JD.com 10,000-scale Hadoop cluster | distributed resource management and job scheduling 04/24 Update SLTechnology News&Howtos

JD.com 10,000-scale Hadoop cluster | distributed resource management and job scheduling

2025-04-24 Update From: SLTechnology News&Howtos shulou NAV: SLTechnology News&Howtos > Servers >

Shulou(Shulou.com)06/02 Report--

Author | Wu Yishun

Transferred from | JD.com technology

Why does JD.com want to do Hadoop on the scale of 10,000 units?

With the growth of JD.com 's business, the original Hadoop cluster has been unable to meet the rapid growth of storage and computing needs. Although splitting a cluster can share some of the pressure, it brings some other problems, such as if a business inevitably needs data on another cluster after splitting a cluster, it brings the problem of reading data across clusters, which seriously affects the efficiency of job execution. On the other hand, each cluster always has free time, and when a cluster is idle, these resources are wasted and have no value.

In order to increase production efficiency and save costs, the previously scattered cluster resources must be managed together to form a super-large cluster to provide services, and various parallel frameworks can make use of its storage and computing resources for business processing.

Overview of Hadoop

As the processing platform of big data, Hadoop has a history of more than ten years. The design idea is to use cheap desktops to form a large cluster for distributed computing and data storage, to ensure the security and high availability of data by means of redundant backup, and to complete the fast processing of super-large data sets by means of parallel computing.

Improve the computing and storage capacity of the Hadoop cluster by adding more nodes. Usually in distributed parallel processing data, the cost of mobile computing code is lower than that of mobile data, so Hadoop's MapReduce framework distributes the computing code to each data node for execution, making use of the network interaction with less data locality to improve performance.

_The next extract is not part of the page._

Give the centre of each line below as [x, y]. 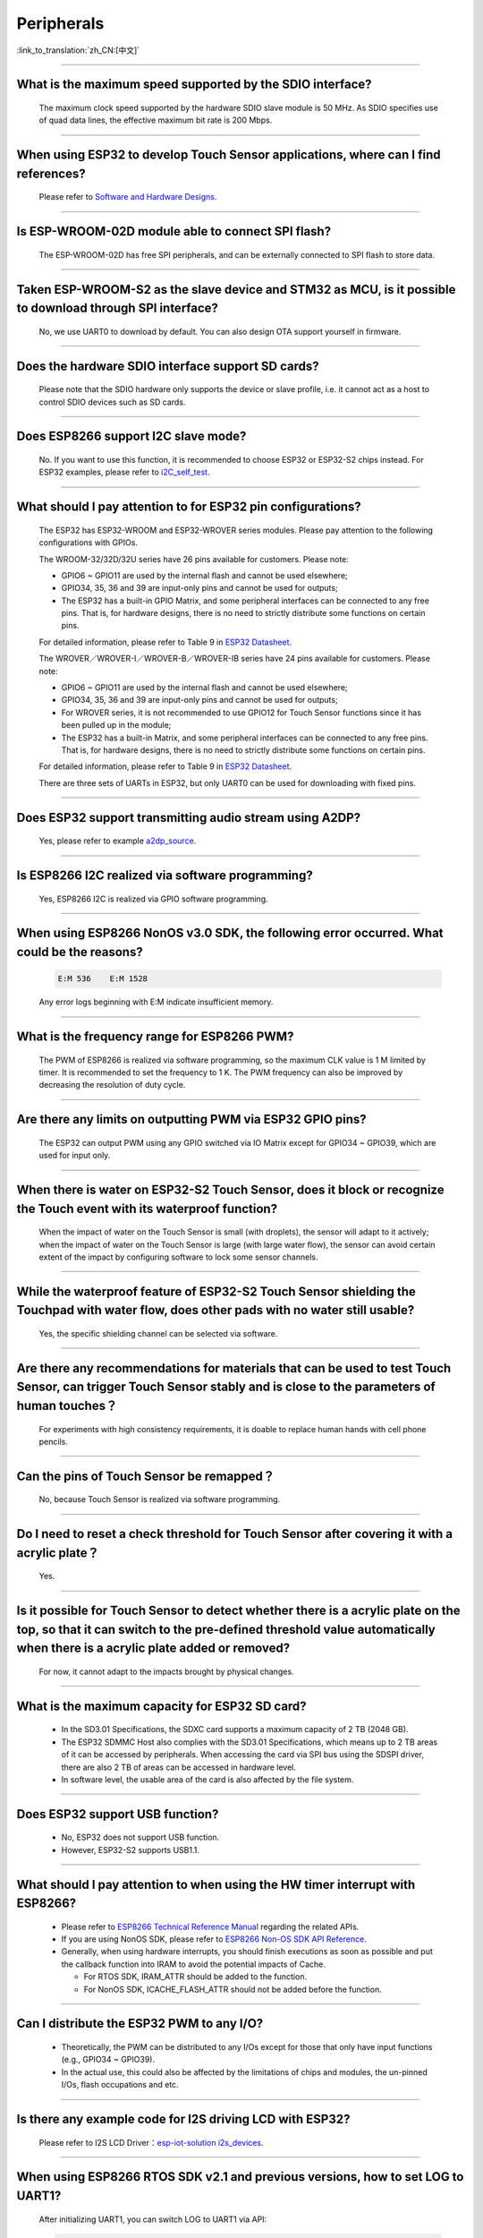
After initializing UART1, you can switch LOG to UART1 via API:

In the past, before Hadoop 2.0, the design of Hadoop included two parts, the first part was distributed storage HDFS, and the other part was MapReduce computing framework. Since the Hadoop2.0 version, the computing framework has been optimized and upgraded to the YARN (Yet Another Resource Negotiator) we use now. YARN provides the functions of distributed resource management and job scheduling, as well as a unified programming model. Through this programming model, many computing frameworks can be migrated to YARN.

From the perspective of vision, Hadoop is committed to solving complex data processing and computing, dealing with structured and unstructured data storage, and providing distributed massive data parallel processing.

In retrospect, we used MPI and OpenMP to implement a distributed processing program, when we needed to control the remote start and stop of the program and write our own fault-tolerant code. Now Hadoop encapsulates these tedious and universal functions into the framework through optimization and abstraction, so that developers only need to pay attention to their own business logic code and do not need to write some error retry and communication-related code, which greatly increases the development efficiency. At the same time, data engineers who are not very good at writing code can easily use Hadoop clusters to implement their own distributed processing and analysis programs.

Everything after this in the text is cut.